:: What you have to do ::
Starting at the line below with "y1, x2, y2)" and stopping at the line with "reionization parameters. These", please print each line exactly, those two included, and skip every picture.

[Data extracted from a collection]
###
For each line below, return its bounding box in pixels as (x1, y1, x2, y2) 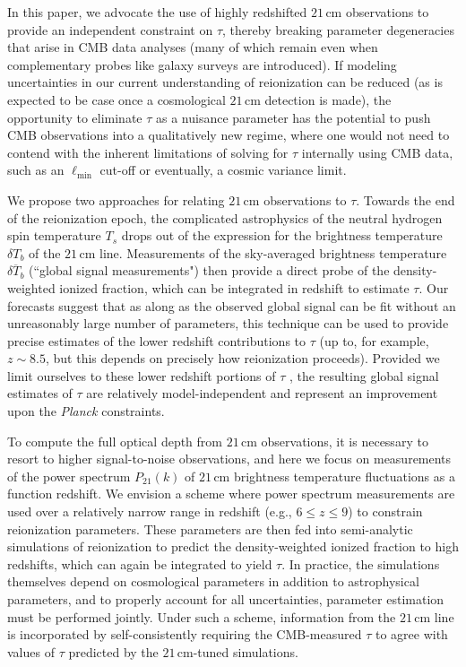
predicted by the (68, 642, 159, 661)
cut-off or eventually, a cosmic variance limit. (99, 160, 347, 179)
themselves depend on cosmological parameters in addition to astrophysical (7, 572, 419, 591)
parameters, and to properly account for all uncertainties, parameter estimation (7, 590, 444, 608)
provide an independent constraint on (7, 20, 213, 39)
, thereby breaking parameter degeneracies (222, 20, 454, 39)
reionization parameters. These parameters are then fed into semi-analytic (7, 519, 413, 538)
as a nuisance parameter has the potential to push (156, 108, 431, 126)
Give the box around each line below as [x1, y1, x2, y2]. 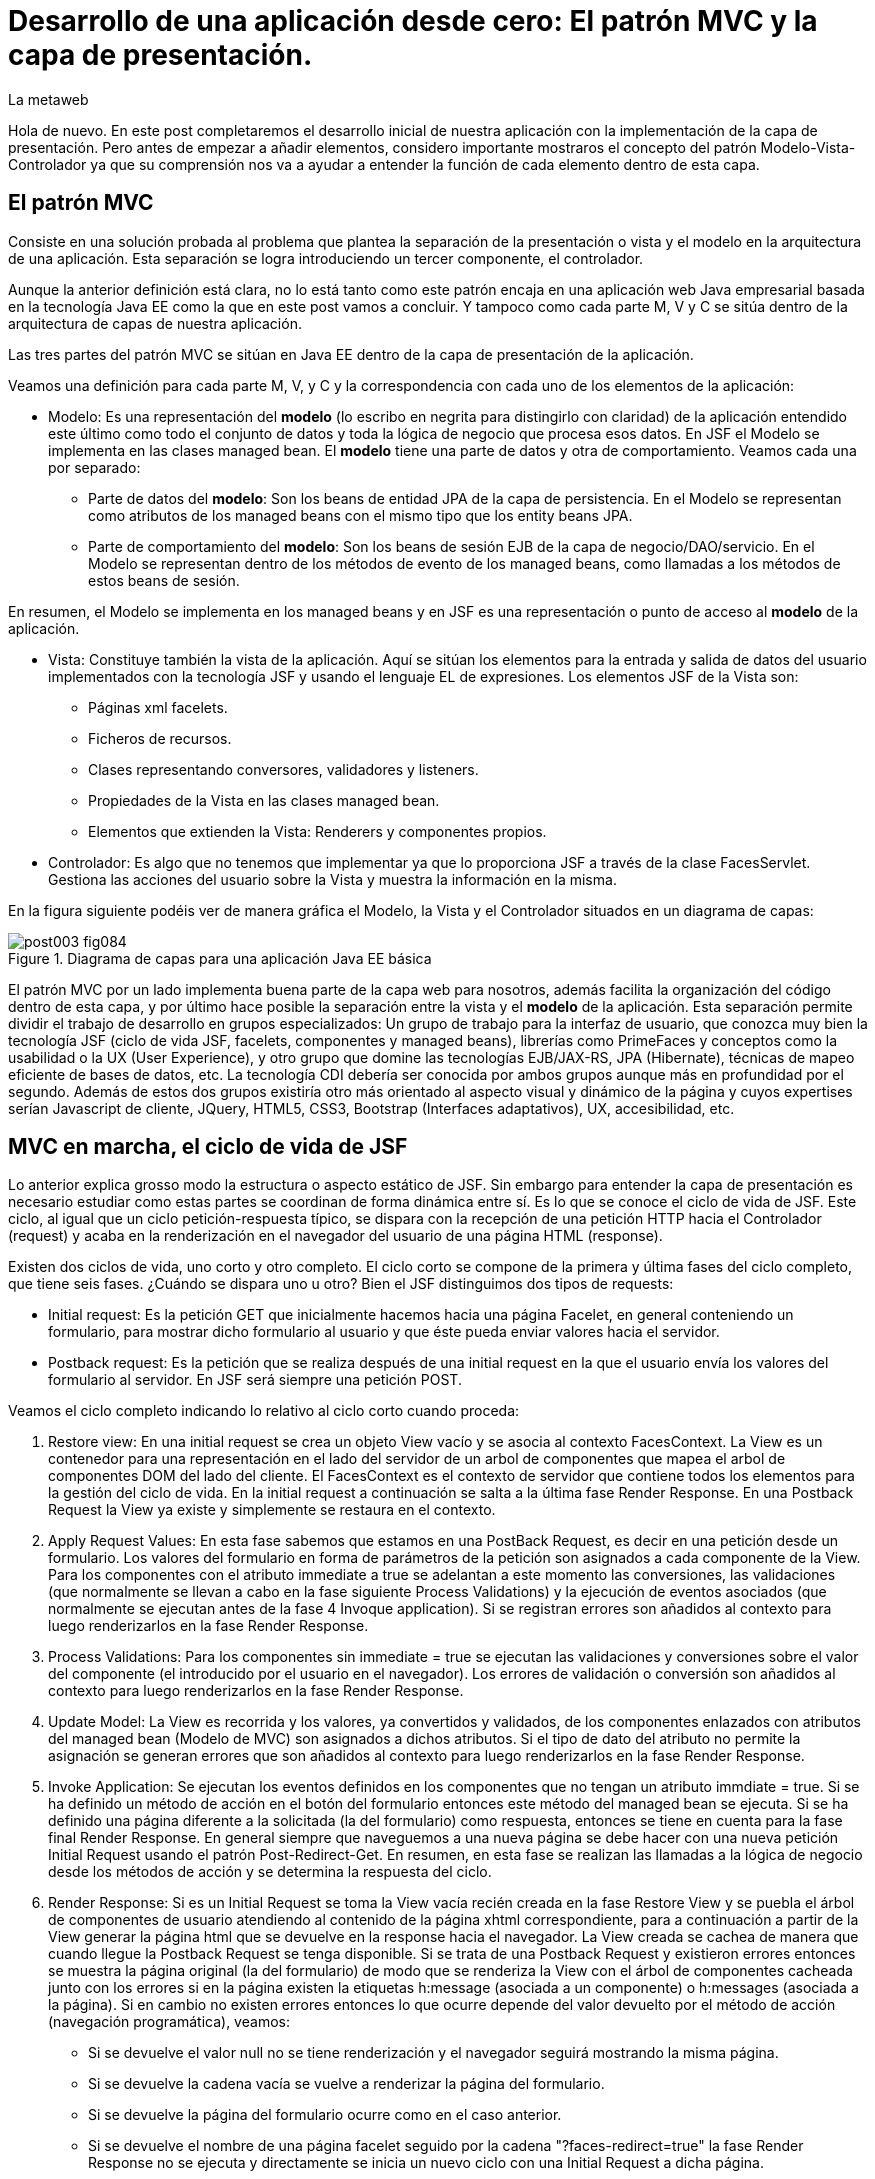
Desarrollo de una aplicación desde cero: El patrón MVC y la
###
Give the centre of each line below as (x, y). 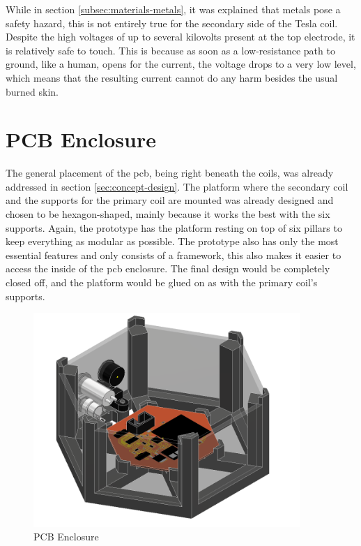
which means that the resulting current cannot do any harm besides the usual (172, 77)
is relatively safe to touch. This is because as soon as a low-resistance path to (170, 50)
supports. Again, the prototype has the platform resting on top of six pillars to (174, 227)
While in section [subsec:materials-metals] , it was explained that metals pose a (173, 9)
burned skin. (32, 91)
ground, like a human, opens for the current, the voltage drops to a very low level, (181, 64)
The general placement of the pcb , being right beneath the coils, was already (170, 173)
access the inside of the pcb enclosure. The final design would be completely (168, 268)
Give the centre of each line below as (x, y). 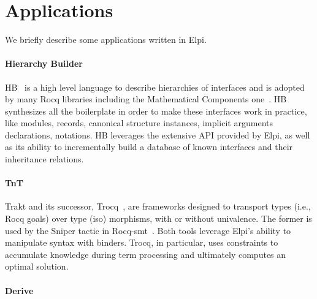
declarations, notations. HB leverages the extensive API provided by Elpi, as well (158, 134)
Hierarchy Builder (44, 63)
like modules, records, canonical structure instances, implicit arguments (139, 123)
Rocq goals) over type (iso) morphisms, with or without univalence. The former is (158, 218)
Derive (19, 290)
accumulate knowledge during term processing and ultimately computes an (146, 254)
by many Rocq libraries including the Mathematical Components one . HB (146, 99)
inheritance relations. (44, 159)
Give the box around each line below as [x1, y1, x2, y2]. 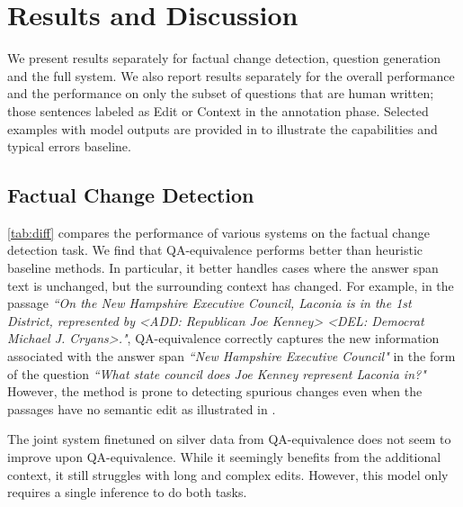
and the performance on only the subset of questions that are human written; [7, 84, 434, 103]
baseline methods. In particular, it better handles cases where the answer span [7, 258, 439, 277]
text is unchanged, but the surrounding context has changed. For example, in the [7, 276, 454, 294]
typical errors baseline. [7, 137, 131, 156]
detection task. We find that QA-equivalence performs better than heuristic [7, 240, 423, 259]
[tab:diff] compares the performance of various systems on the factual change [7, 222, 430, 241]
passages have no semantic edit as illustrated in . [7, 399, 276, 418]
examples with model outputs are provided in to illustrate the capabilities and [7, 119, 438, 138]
###
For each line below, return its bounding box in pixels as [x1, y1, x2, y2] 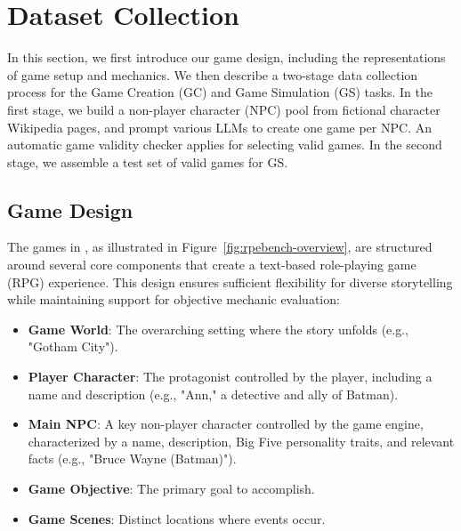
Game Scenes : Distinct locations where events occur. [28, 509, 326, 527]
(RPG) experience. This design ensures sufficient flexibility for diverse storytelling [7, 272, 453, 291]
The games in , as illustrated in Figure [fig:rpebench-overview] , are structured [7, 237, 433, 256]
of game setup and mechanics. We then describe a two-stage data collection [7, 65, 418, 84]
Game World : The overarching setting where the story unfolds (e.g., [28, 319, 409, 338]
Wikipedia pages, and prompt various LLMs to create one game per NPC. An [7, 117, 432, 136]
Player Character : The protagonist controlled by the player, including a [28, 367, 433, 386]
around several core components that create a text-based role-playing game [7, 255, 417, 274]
###
:: Response to this exercise ::
For each line below, return its bounding box in pixels as (x1, y1, x2, y2) 
predicted by the (68, 642, 159, 661)
cut-off or eventually, a cosmic variance limit. (99, 160, 347, 179)
themselves depend on cosmological parameters in addition to astrophysical (7, 572, 419, 591)
parameters, and to properly account for all uncertainties, parameter estimation (7, 590, 444, 608)
provide an independent constraint on (7, 20, 213, 39)
, thereby breaking parameter degeneracies (222, 20, 454, 39)
reionization parameters. These parameters are then fed into semi-analytic (7, 519, 413, 538)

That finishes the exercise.